--- START ---
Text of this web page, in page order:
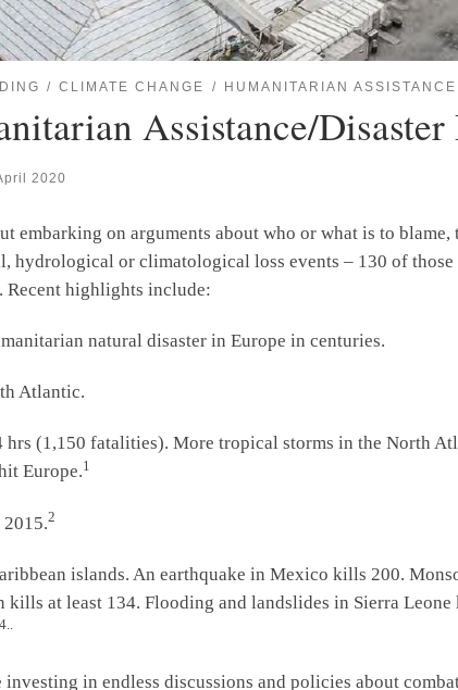
CLIMATE CHANGE HUMANITARIAN
Assistance/
2020
embarking on arguments about who or what is to
hydrological or climatological loss events – 130 of
Recent highlights include:
natural disaster in Europe in centuries.
Atlantic.
(1,150 fatalities). More tropical storms in the North
Europe.1
2015.2
islands. An earthquake in Mexico kills 200.
kills at least 134. Flooding and landslides in Sierra
4..
in endless discussions and policies about
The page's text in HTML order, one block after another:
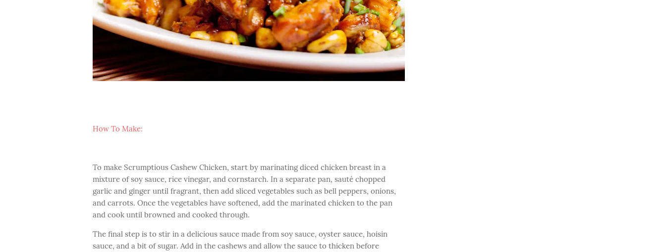
How To Make:
To make Scrumptious Cashew Chicken, start by marinating diced chicken breast in a
mixture of soy sauce, rice vinegar, and cornstarch. In a separate pan, sauté chopped
garlic and ginger until fragrant, then add sliced vegetables such as bell peppers, onions,
and carrots. Once the vegetables have softened, add the marinated chicken to the pan
and cook until browned and cooked through.
The final step is to stir in a delicious sauce made from soy sauce, oyster sauce, hoisin
sauce, and a bit of sugar. Add in the cashews and allow the sauce to thicken before
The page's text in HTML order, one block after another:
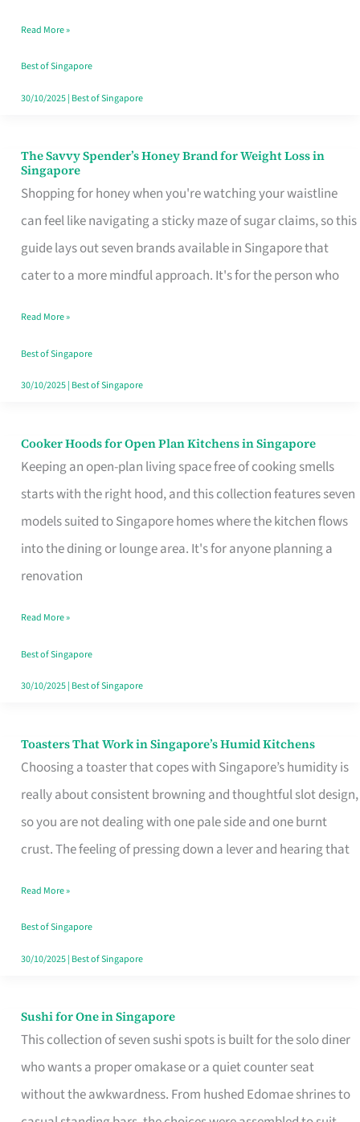
Singapore,
Sorted
Read More »
Best of Singapore
30/10/2025| Best of Singapore
The Savvy Spender’s Honey Brand for Weight Loss in
Singapore
Shopping for honey when you're watching your waistline
can feel like navigating a sticky maze of sugar claims, so this
guide lays out seven brands available in Singapore that
cater to a more mindful approach. It's for the person who
The
Savvy
Spender’s
Honey
Brand
Weight
Loss
in
Read More »
Best of Singapore
30/10/2025| Best of Singapore
Cooker Hoods for Open Plan Kitchens in Singapore
Keeping an open-plan living space free of cooking smells
starts with the right hood, and this collection features seven
models suited to Singapore homes where the kitchen flows
into the dining or lounge area. It's for anyone planning a
renovation
Cooker
Hoods
in
Read More »
Best of Singapore
30/10/2025| Best of Singapore
Toasters That Work in Singapore’s Humid Kitchens
Choosing a toaster that copes with Singapore’s humidity is
really about consistent browning and thoughtful slot design,
so you are not dealing with one pale side and one burnt
crust. The feeling of pressing down a lever and hearing that
Toasters
Humid
Read More »
Best of Singapore
30/10/2025| Best of Singapore
Sushi for One in Singapore
This collection of seven sushi spots is built for the solo diner
who wants a proper omakase or a quiet counter seat
without the awkwardness. From hushed Edomae shrines to
Sushi
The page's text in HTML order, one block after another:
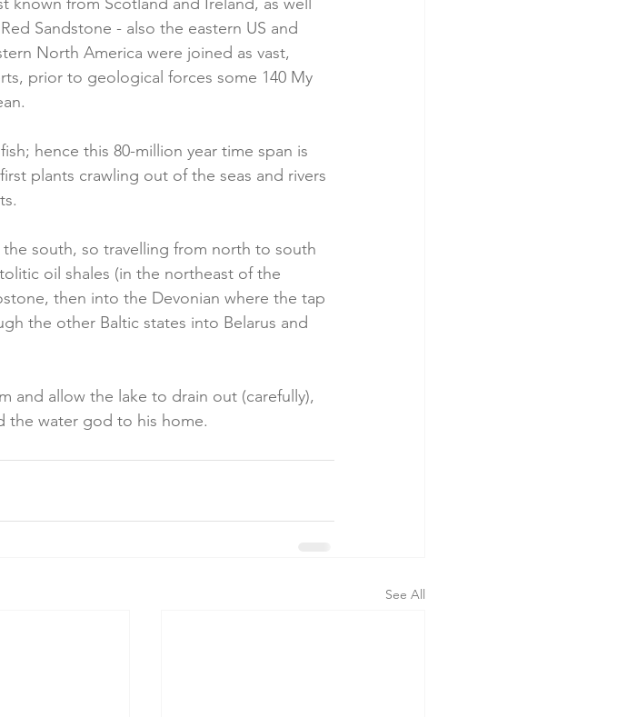
Sandstone - also the eastern US and
North America were joined as vast,
prior to geological forces some 140 My
hence this 80-million year time span is
plants crawling out of the seas and rivers
the south, so travelling from north to south
oil shales (in the northeast of the
then into the Devonian where the tap
the other Baltic states into Belarus and
and allow the lake to drain out (carefully),
the water god to his home.
See All
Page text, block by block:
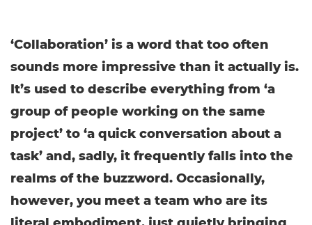
‘Collaboration’ is a word that too often
sounds more impressive than it actually is.
It’s used to describe everything from ‘a
group of people working on the same
project’ to ‘a quick conversation about a
task’ and, sadly, it frequently falls into the
realms of the buzzword. Occasionally,
however, you meet a team who are its
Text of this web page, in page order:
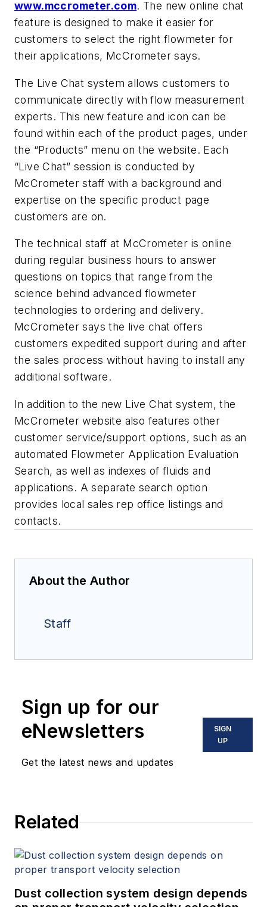
www.mccrometer.com. The new online chat
feature is designed to make it easier for
customers to select the right flowmeter for
their applications, McCrometer says.
The Live Chat system allows customers to
communicate directly with flow measurement
experts. This new feature and icon can be
found within each of the product pages, under
the “Products” menu on the website. Each
“Live Chat” session is conducted by
McCrometer staff with a background and
expertise on the specific product page
customers are on.
The technical staff at McCrometer is online
during regular business hours to answer
questions on topics that range from the
science behind advanced flowmeter
technologies to ordering and delivery.
McCrometer says the live chat offers
customers expedited support during and after
the sales process without having to install any
additional software.
In addition to the new Live Chat system, the
McCrometer website also features other
customer service/support options, such as an
automated Flowmeter Application Evaluation
Search, as well as indexes of fluids and
applications. A separate search option
provides local sales rep office listings and
contacts.
About the Author
Staff
Sign up for our
eNewsletters
Get the latest news and updates
SIGN
UP
Related
Dust collection system design depends
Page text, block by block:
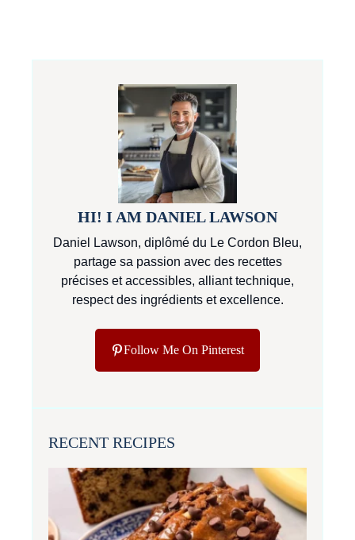
HI! I AM DANIEL LAWSON
Daniel Lawson, diplômé du Le Cordon Bleu,
partage sa passion avec des recettes
précises et accessibles, alliant technique,
respect des ingrédients et excellence.
Follow Me On Pinterest
RECENT RECIPES
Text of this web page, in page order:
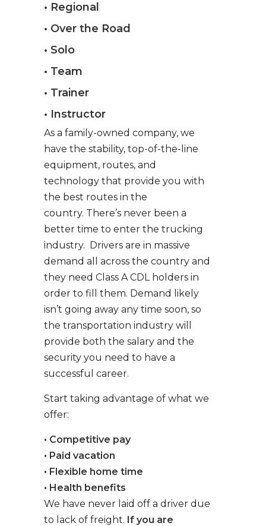
• Regional
• Over the Road
• Solo
• Team
• Trainer
• Instructor
As a family-owned company, we
have the stability, top-of-the-line
equipment, routes, and
technology that provide you with
the best routes in the
country. There’s never been a
better time to enter the trucking
industry. Drivers are in massive
demand all across the country and
they need Class A CDL holders in
order to fill them. Demand likely
isn’t going away any time soon, so
the transportation industry will
provide both the salary and the
security you need to have a
successful career.
Start taking advantage of what we
offer:
• Competitive pay
• Paid vacation
• Flexible home time
• Health benefits
We have never laid off a driver due
to lack of freight. If you are
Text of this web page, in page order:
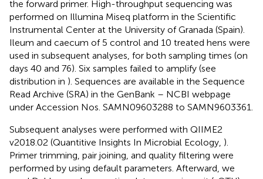
the forward primer. High-throughput sequencing was
performed on Illumina Miseq platform in the Scientific
Instrumental Center at the University of Granada (Spain).
Ileum and caecum of 5 control and 10 treated hens were
used in subsequent analyses, for both sampling times (on
days 40 and 76). Six samples failed to amplify (see
distribution in ). Sequences are available in the Sequence
Read Archive (SRA) in the GenBank – NCBI webpage
under Accession Nos. SAMN09603288 to SAMN9603361.
Subsequent analyses were performed with QIIME2
v2018.02 (Quantitive Insights In Microbial Ecology, ).
Primer trimming, pair joining, and quality filtering were
performed by using default parameters. Afterward, we
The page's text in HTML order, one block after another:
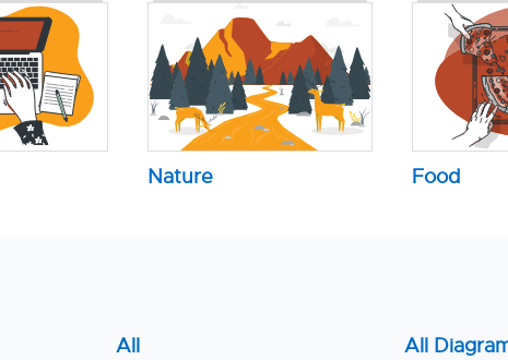
Nature Food
All
All
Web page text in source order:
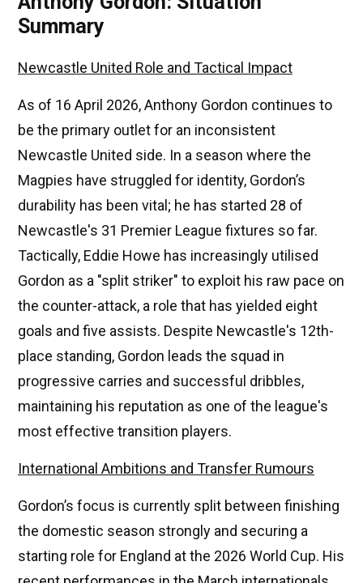
Summary
Newcastle United Role and Tactical Impact
As of 16 April 2026, Anthony Gordon continues to
be the primary outlet for an inconsistent
Newcastle United side. In a season where the
Magpies have struggled for identity, Gordon’s
durability has been vital; he has started 28 of
Newcastle's 31 Premier League fixtures so far.
Tactically, Eddie Howe has increasingly utilised
Gordon as a "split striker" to exploit his raw pace on
the counter-attack, a role that has yielded eight
goals and five assists. Despite Newcastle's 12th-
place standing, Gordon leads the squad in
progressive carries and successful dribbles,
maintaining his reputation as one of the league's
most effective transition players.
International Ambitions and Transfer Rumours
Gordon’s focus is currently split between finishing
the domestic season strongly and securing a
starting role for England at the 2026 World Cup. His
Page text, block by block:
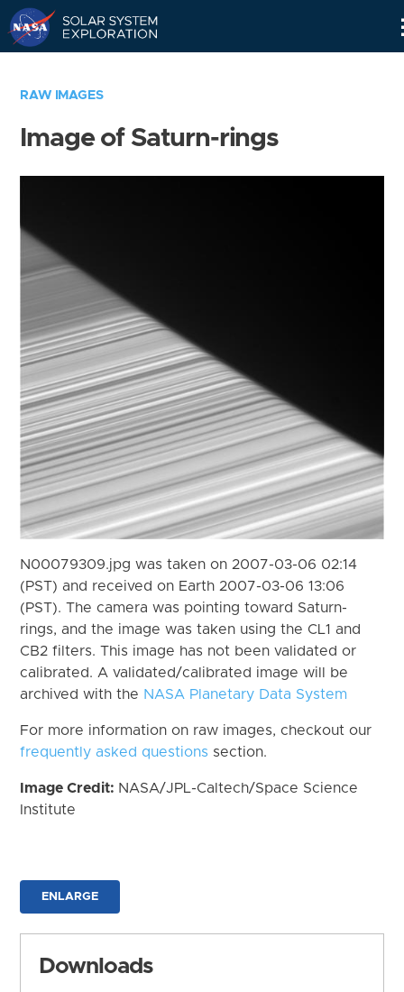
RAW IMAGES
Image of Saturn-rings
N00079309.jpg was taken on 2007-03-06 02:14
(PST) and received on Earth 2007-03-06 13:06
(PST). The camera was pointing toward Saturn-
rings, and the image was taken using the CL1 and
CB2 filters. This image has not been validated or
calibrated. A validated/calibrated image will be
archived with the NASA Planetary Data System
For more information on raw images, checkout our
frequently asked questions section.
Image Credit: NASA/JPL-Caltech/Space Science
Institute
ENLARGE
Downloads
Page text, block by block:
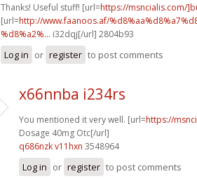
Thanks! Useful stuff! [url=https://msncialis.com/
[url=http://www.faanoos.af/
%d8%a2%... i32dqj[/url] 2804b93
Log in or register to post comments
x66nnba i234rs
You mentioned it very well. [url=https://
Dosage 40mg Otc[/url]
q686nzk v11hxn 3548964
Log in or register to post comments
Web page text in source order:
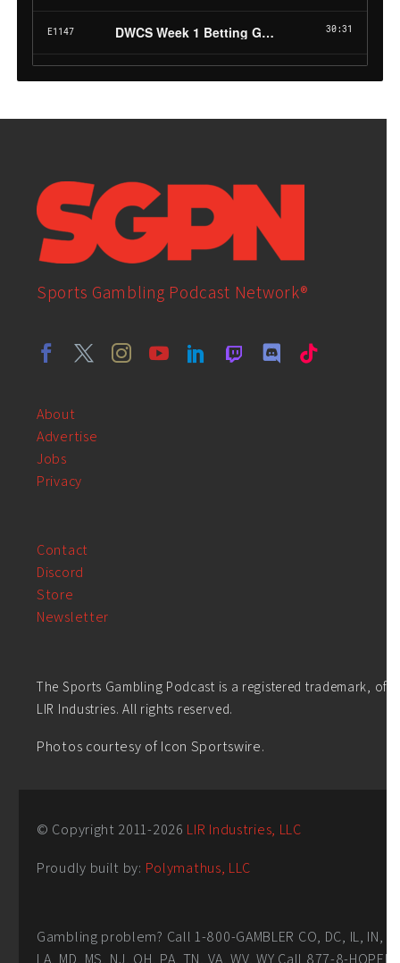
Sports Gambling Podcast Network®
About
Advertise
Jobs
Privacy
Contact
Discord
Store
Newsletter
The Sports Gambling Podcast is a registered trademark, of
LIR Industries. All rights reserved.
Photos courtesy of Icon Sportswire.
© Copyright 2011-2026 LIR Industries, LLC
Proudly built by: Polymathus, LLC
Gambling problem? Call 1-800-GAMBLER CO, DC, IL, IN,
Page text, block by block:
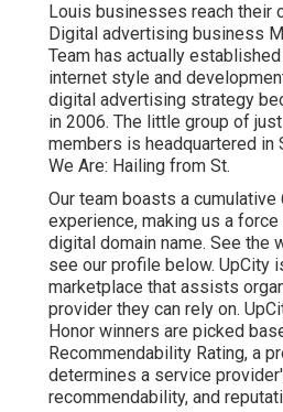
Louis businesses reach their
Digital advertising business
Team has actually
internet style and
digital advertising strategy
in 2006. The little group of
members is headquartered in
We Are: Hailing from St.
Our team boasts a
experience, making us a
digital domain name. See the
see our profile below. UpCity
marketplace that assists
provider they can rely on.
Honor winners are picked
Recommendability Rating, a
determines a service
recommendability, and
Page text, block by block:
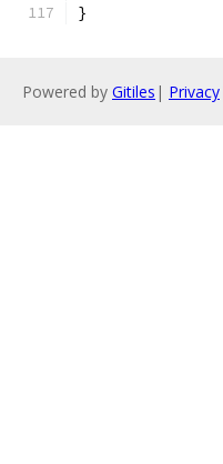
}
Powered by Gitiles | Privacy
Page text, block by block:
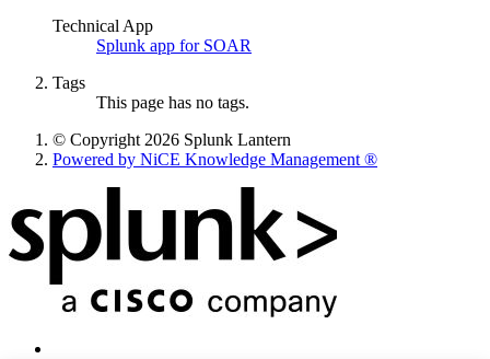
Technical App
Splunk app for SOAR
Tags
This page has no tags.
© Copyright 2026 Splunk Lantern
Powered by NiCE Knowledge Management ®
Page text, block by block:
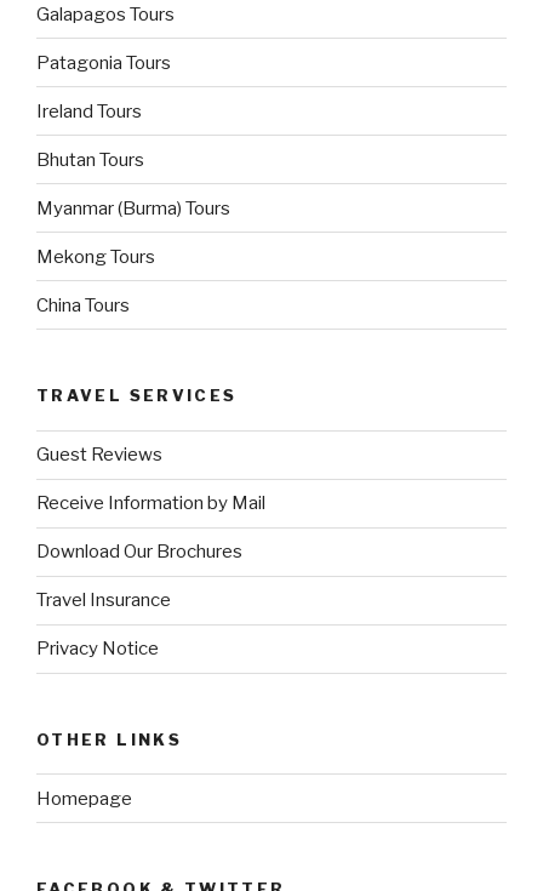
--- END ---
▶ _Work instruction_
A word-for-word copy is needed, starting at the first line of the listing and ending with the line bearing "sauce, and a". No pictures.

▶ _Result of the exercise_
Text of this web page, in page order:
CLIMATE CHANGE HUMANITARIAN
Assistance/
2020
embarking on arguments about who or what is to
hydrological or climatological loss events – 130 of
Recent highlights include:
natural disaster in Europe in centuries.
Atlantic.
(1,150 fatalities). More tropical storms in the North
Europe.1
2015.2
islands. An earthquake in Mexico kills 200.
kills at least 134. Flooding and landslides in Sierra
4..
in endless discussions and policies about
The page's text in HTML order, one block after another:
How To Make:
To make Scrumptious Cashew Chicken, start by marinating diced chicken breast in a
mixture of soy sauce, rice vinegar, and cornstarch. In a separate pan, sauté chopped
garlic and ginger until fragrant, then add sliced vegetables such as bell peppers, onions,
and carrots. Once the vegetables have softened, add the marinated chicken to the pan
and cook until browned and cooked through.
The final step is to stir in a delicious sauce made from soy sauce, oyster sauce, hoisin
sauce, and a bit of sugar. Add in the cashews and allow the sauce to thicken before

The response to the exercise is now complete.